Переносить горе в одиночку, сохранять внешнее спокойствие и пребывать в страшном убеждении, что Саския достаточно скоро узнает все сама, было бы Рембрандту много легче, не будь он уверен, что в известном смысле она уже знает. Держаться же с ней так, как заставляла себя держаться она, значило осквернить лицемерием каждый взгляд, которым они обменивались. Будучи не в состоянии быть с ней целиком, Рембрандт счел за благо быть с ней как можно меньше. Он сделал вид, что они возвращаются к тому образу жизни, который вели до появления ребенка: начал закупать хлеб караваями, птиц дюжинами, мясо тушами, вино бочонками; то и дело подгонял нерадивую Клартье, требуя от нее изысканных супов и пудингов; каждый вечер наполнял дом гостями. Бонус, Тюльп, Хендрик Эйленбюрх, Сильвиусы, Алларт и Лотье, Бол и Флинк, Франс ван Пелликорн и холодная юная особа, с которой недавно обручился племянник бургомистра, — все они приходили, уходили и снова приходили.

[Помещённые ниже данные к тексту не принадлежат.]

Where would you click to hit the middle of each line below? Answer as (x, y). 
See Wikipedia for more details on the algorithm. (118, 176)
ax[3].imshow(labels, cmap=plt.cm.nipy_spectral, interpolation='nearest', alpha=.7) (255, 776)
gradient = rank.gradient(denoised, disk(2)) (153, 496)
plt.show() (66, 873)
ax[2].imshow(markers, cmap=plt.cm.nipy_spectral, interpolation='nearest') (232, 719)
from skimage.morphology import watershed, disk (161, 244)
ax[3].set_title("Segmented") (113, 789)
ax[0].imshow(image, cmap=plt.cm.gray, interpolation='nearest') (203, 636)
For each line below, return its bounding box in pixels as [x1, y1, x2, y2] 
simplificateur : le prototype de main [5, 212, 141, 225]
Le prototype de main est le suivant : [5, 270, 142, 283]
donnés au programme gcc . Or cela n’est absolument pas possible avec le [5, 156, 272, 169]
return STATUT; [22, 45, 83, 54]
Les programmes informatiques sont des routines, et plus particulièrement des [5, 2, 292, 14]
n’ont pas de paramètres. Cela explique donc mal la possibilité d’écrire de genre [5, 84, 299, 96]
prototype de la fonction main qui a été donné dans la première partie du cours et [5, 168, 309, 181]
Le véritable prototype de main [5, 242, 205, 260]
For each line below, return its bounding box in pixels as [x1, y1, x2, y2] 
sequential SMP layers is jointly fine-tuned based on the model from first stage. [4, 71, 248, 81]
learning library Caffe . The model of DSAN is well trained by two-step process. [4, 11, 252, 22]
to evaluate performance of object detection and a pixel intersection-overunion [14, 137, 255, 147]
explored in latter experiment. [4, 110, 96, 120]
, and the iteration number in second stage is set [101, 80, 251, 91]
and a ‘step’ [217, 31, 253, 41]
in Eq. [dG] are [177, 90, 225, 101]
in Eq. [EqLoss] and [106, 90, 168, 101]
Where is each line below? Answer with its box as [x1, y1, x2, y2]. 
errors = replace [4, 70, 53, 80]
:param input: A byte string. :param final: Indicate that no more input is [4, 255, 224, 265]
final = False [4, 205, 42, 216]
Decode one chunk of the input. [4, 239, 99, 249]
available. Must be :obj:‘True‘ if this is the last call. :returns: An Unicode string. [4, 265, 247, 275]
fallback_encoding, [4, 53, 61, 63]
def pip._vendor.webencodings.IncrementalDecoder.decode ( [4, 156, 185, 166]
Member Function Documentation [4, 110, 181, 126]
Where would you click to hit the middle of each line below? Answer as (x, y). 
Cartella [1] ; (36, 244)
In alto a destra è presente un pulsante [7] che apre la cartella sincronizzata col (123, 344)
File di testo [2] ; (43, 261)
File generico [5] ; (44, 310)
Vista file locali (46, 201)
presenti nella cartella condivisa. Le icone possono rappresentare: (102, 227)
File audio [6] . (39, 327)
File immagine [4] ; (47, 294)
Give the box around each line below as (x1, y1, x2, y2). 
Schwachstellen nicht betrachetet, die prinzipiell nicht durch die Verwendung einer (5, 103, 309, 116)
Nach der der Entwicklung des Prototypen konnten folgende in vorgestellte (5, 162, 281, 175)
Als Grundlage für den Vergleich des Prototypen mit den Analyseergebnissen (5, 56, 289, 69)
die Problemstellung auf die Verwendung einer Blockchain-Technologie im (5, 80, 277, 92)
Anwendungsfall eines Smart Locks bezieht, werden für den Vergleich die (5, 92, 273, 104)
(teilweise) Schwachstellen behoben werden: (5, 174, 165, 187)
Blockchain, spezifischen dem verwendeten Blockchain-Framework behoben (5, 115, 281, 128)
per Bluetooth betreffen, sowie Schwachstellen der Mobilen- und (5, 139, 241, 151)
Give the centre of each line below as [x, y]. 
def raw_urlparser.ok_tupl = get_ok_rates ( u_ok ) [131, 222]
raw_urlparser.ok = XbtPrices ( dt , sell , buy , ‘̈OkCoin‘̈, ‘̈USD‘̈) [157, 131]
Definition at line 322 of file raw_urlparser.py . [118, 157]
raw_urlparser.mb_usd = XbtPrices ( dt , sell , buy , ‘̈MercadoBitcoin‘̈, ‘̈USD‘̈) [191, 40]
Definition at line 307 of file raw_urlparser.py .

Саския тоже никогда еще не была красивее, никогда еще не гордилась своей красотой больше, чем сейчас, когда ее роскошные наряды были вынуты из шкафа и после самой незначительной переделки стали опять сходиться в талии. С мужем, хотя теперь он мог обладать ею когда ему вздумается, она снова вела себя с уклончивостью первых недель их знакомства, и он то и дело замечал за собой, что подолгу держит в руках теплый жемчуг, только что снятый с ее полной белой шеи, зарывается лицом в складки сброшенного ею красного халата и прижимает к груди ее домашние туфли.

Но темная тягостная тревога не проходила, и занавес, которым они пытались отгородиться от нее, помогал далеко не всегда: Саския — Рембрандт знал это — часто позволяла себе разные причуды только для того, чтобы отвлечь внимание от чего-то такого, что заявляло о себе даже за тяжелыми складками этого занавеса.

И вот настал вечер, когда перестала лгать даже кормилица. Когда она подала хозяйке красный халат и начала возиться с огненными кудрями Саскии, с ее широкого круглого лица впервые сошло выражение притворства. Она с присвистом вздохнула и опасливо покосилась на колыбель.